To solve this problem, we will simplify each expression given in options a through f, and compare each to the expression $9a + 5n$.

• a. $4(a+n)+5a\cdot n$
  Expanding, we have:
  $4a + 4n + 5an$.
  The presence of the term $5an$ makes it different from $9a + 5n$. Therefore, it is not equivalent.
• b. $3(a-n)+6a+8n$
  Expanding, we have:
  $3a - 3n + 6a + 8n$.
  Combining like terms, we get:
  $(3a + 6a) + (-3n + 8n) = 9a + 5n$.
  This matches $9a + 5n$.
• c. $20a-7n-11a+12n$
  Combining like terms, we have:
  $(20a - 11a) + (-7n + 12n) = 9a + 5n$.
  This also matches $9a + 5n$.
• d. $10a-n+6a-n$
  Combining like terms, we have:
  $(10a + 6a) + (-n - n) = 16a - 2n$.
  This is not equivalent to $9a + 5n$.
• e. $9(a+n)-\frac{4n}{2}$
  Expanding and simplifying, we have:
  $9a + 9n - 2n = 9a + 7n$.
  This is not $9a + 5n$.
• f. $3(a+n)(n-5)+24a-3n^2-3an+20n$
  Expanding $3(a+n)(n-5)$, we have:
  $3(an + n^2 - 5a - 5n) = 3an + 3n^2 - 15a - 15n$.
  The expression becomes:
  $(3an + 3n^2 - 15a - 15n) + 24a - 3n^2 - 3an + 20n$.
  Combining like terms, we find:
  $9a + 5n$.
  This matches $9a + 5n$.

Therefore, the expressions that are equal to $9a + 5n$ are options b, c, and f.

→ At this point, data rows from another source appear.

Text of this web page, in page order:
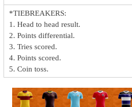
*TIEBREAKERS:
1. Head to head result.
2. Points differential.
3. Tries scored.
4. Points scored.
5. Coin toss.

The correct answer choice is b, c, f.

To solve this problem, we will simplify each given expression and compare the results to the initial expression $45 + 5a + 3ab + 27b$.

Let's analyze each option:

• Option a: $(5+3b)(a+9)$
  Distribute: $= 5a + 45 + 3ba + 27b$
  Which rearranges to: $45 + 5a + 3ab + 27b$
  This matches the original expression.
• Option b: $45+\frac{2}{3}a+4\frac{1}{3}ab+(3a+27)b$
  Simplify: $= 45 + \frac{2}{3}a + \frac{13}{3}ab + 3ab + 27b$
  The terms do not simplify to match the original expression $45 + 5a + 3ab + 27b$.
• Option c: $2ab+5(9+a)+ab+\frac{9}{a}\cdot\frac{3ba}{1}$
  Simplify: Complete multiplication and distribution: $= 2ab + 45 + 5a + ab + 27b$
  Combine like terms: $= 45 + 5a + 3ab + 27b$
  This matches the original expression.
• Option d: $45+8ab+27b$
  This expression: $= 45 + 8ab + 27b$
  Depends on the situation with $b$, might match if conditions hold, but generally does not match unless specified.

After careful comparison, option a and c definitely represent the same value as the original expression, while option d depends on specific conditions regarding $b$.

The correct answer is: a, c, d (d. depends on b).